I see things in the world, things that only the eye can behold, that only a human alive in this day and age can come across, take in, and process with the history of who I have become, and the dreams that pump blood through my veins.  Sometimes, in those moments, I am told "You should draw that" or "you should paint that."  Every time, I shake my head.  Anything I would attempt would be a poor simulacrum of something that was painted more beautiful, and with so much more subtlety than I could ever, as a human being, hope to accomplish.

The world is beautiful, and fleeting, and the moments that stir my heart to the point of breaking are something so elusive that one does not catch them on a whim.

For me art is a magic trick, with all the world watching, and it's something that requires ME believing it will work, in order for it to work.  When it works, it truly is magic, and when it doesn't, there is none, only the motions of something reminiscent of.  To this, I find only half-hearted applause, and read the faces of people who hope that this isn't the last act, who hope that I've got something else up my sleeve, who hope the next thing I do suspends their reality, or sparks something inside of them that makes them believe or at least makes them want to believe.  When this is achieved, I bring down the house, the limelight spills over me and washes away the grime and the hardship, the stress and lies, and all of the very bad things that I say in private.  In turn, it makes ME want to believe.  It makes me believe.  It rejuvenates me, encourages me, and makes me hungry for more.

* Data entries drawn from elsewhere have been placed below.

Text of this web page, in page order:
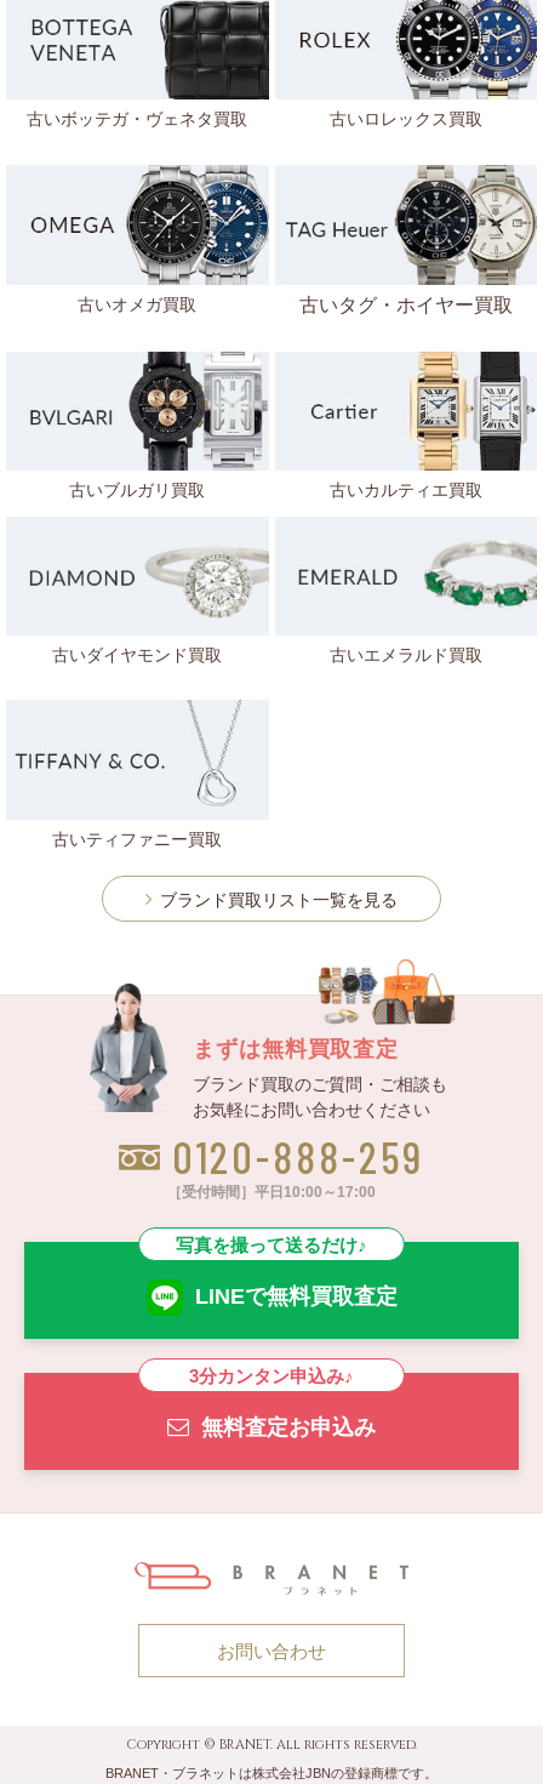
古いボッテガ・ヴェネタ買取 古いロレックス買取
古いオメガ買取 古いタグ・ホイヤー買取
古いブルガリ買取 古いカルティエ買取
古いダイヤモンド買取 古いエメラルド買取
古いティファニー買取
ブランド買取リスト一覧を見る
まずは無料買取査定
ブランド買取のご質問・ご相談も
お気軽にお問い合わせください
0120-888-259
［受付時間］平日10:00～17:00
LINEで無料買取査定
写真を撮って送るだけ♪
無料査定お申込み
3分カンタン申込み♪
お問い合わせ
Copyright © BRANET. All rights reserved.
BRANET・ブラネットは株式会社JBNの登録商標です。

People look upon my works in progress, and nod, or speculate, or comment on how I "could call this finished, and leave it as it is."  For me, it is not done.  I am setting something up, checking all the hinges, the secret safety release switches.  I am making sure no wires, no trapdoors, no part of the trick can be seen from the audience.  When it is complete I emerge, soaking wet, chains clattered about my feet, arms spread out to their very fingertips, top hat blazing next to the feat I have just performed, my face an iron mask of composure upon delivery, waiting one million fractions of a hummingbird's heartbeat for that golden sound of applause.  

And when I hear it, I am less like the painters of old, the painters who taught me and frowned and said "you've got a long way to go, boy."  In that moment, I am Harry Houdini, and I bow and appreciate that someone was there witness my act.